A skillful hacker can get access to anything and everything on the iPhone. Want to use it as a mobile wiretap? No problem. Look through it's camera? No problem. Download the entire contact list, or install a keylogger, or grab any other information (including credit card numbers) held on the device. Not a problem at all.

And THIS is the kind of thing LUsers want to bring onto the network, and get all whiny when the IT staff tells them no. Personally, I don't care, since my place only gives wireless connections access to the internet (it's completely segregated from the "real" network). However, most places have a network designed by idiots, and those are the places most at risk... and most likely to trash their security in order to accomodate something like iPhone connectivity.

Now as a side point, my workplace is also testing MS ActiveSync, which is supposed to provide connectivity to the iPhone as an enterprise mail client. The tests have been... pretty substandard. We are primarily a Blackberry shop, and if anyone switches from BB to iPhone, they are going to be pretty disappointed if they expect the same level of functionality. Personally, I'll be waiting to get a Blackberry Bold.

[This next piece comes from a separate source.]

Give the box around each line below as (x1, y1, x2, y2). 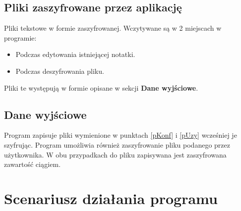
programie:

Re:There are other PDAs besides the iPhone

[Lumpy]

It's not. It's a note on how executives are the Security hole.

When I worked at Comcast the It department was THREATENED with retaliation and firings if we did not set certain executives blackberry's to not have any passwords. They hated to have to enter passwords and even complained and forced their way to even have their laptops not auto lock the login.

It's these immature executives that are the biggest security hole. And it's not getting better.

They demand to have it their way and will bully everyone including the IT department to do their bidding. And the CTO's at these companies dont have the balls to stand up to the execs and tell them, "you will do what my underlings tell you to do. and you will not fire them or threaten them."

Until then IT departments hands are tied. If you stand up for security you get fired by the first whiney bitch executive that does not want to be bothered with entering a passcode on his blackberry.

Re:Not surprising

[Lumpy]

How about the content of my CEO's phone? We are a 10 man shop. we are worthless then right....

He's got the entire customer contact list. Our competition would pay at least $2500.00 for that.

He's got his email on there, Competition would love that as well.

Also 2 gigs worth of one note files on specific projects being bid on, internal documents ,etc...

I'm betting to the right buyer his phone unlocked is worth at least $10,000.00 as it can generate at least a quarter million in additional sales and revenue.

Oh I know of at least 4 companies around here that would love to get their hands on that info.

gamemaster_bm seems to not know anything about business and the value of insider information. It's worth a crapload to that companies competition.